We predicted in our guide to the new LCB Guidelines (2016) (here), that as these guidelines were adopted, de minimis arguments would become an increasing feature of NIHL claims. In this Guide, we analysed some 10,000 audiograms and the impact of the LCB Guidelines was that around 50% of claims broadly fell within a de minimis categorisation.
So what can be taken from this most recent judgment?
Whilst there is nothing in this judgment which specifically rejects the LCB Guidelines (2016), and the use of the frequencies of 1, 2 and 3kHz are still the norm – it is fair to say that Professor Lutman’s concession, in which he appears to accept Mr Singh’s suggestion that the logical problems with the LCB guidelines could be avoided by assessing the binaural loss at 2, 3 and 4 kHz, was detrimental to this case.

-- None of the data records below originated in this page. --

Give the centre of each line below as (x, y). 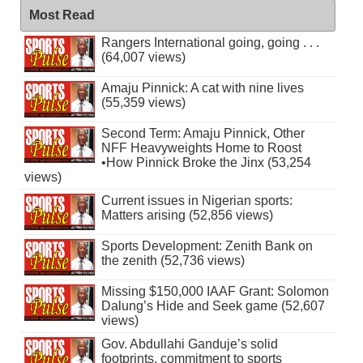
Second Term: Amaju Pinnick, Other (203, 133)
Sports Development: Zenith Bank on (207, 246)
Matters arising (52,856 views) (187, 215)
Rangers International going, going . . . (210, 42)
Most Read (62, 15)
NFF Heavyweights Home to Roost (201, 147)
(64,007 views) (143, 57)
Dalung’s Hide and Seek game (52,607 (213, 305)
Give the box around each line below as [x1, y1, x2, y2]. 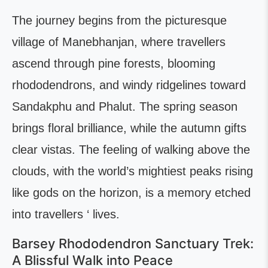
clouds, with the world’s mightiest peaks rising [12, 165, 253, 178]
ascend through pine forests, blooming [12, 57, 215, 70]
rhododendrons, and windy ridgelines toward [12, 78, 246, 92]
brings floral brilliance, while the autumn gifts [12, 121, 246, 135]
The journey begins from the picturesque [12, 14, 227, 27]
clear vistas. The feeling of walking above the [12, 143, 250, 156]
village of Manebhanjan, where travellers [12, 35, 226, 48]
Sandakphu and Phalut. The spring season [12, 100, 237, 113]

It is likely that in future cases where there is a loss at 4kHz, that this argument and studies in support will be utilised by claimants, however, this does not alter the fact that quantifying hearing loss over 1, 2 and 3 kHz and its impact on hearing remains the usual approach.
 Guidelines for Medicolegal Practice, Assessment of Hearing Disability-King, Coles, Lutman & Robinson, Whurr Publishers, 2003
 Hearing Disability Assessment, Report of the Expert Hearing Group, Department of Health and Children (Ireland) 1998.